* MATERIALS PROVIDED:
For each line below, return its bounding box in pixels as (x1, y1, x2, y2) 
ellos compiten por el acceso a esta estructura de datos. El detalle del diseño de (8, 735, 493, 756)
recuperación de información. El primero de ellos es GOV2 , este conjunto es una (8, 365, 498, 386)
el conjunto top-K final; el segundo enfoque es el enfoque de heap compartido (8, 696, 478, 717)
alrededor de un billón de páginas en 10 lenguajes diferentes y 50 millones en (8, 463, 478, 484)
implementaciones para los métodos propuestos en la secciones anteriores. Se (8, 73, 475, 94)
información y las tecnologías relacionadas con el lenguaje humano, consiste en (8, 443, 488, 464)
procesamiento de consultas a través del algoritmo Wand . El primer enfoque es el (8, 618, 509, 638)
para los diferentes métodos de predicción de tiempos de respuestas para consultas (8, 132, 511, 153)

* EXERCISE DIRECTIONS: Working down from the line that contains "implementaciones para los", retype each line exactly through the last line of the data, and give nothing else.

* WRITTEN RESPONSE:
implementaciones para los métodos propuestos en la secciones anteriores. Se (8, 73, 475, 94)
información y las tecnologías relacionadas con el lenguaje humano, consiste en (8, 443, 488, 464)
procesamiento de consultas a través del algoritmo Wand . El primer enfoque es el (8, 618, 509, 638)
para los diferentes métodos de predicción de tiempos de respuestas para consultas (8, 132, 511, 153)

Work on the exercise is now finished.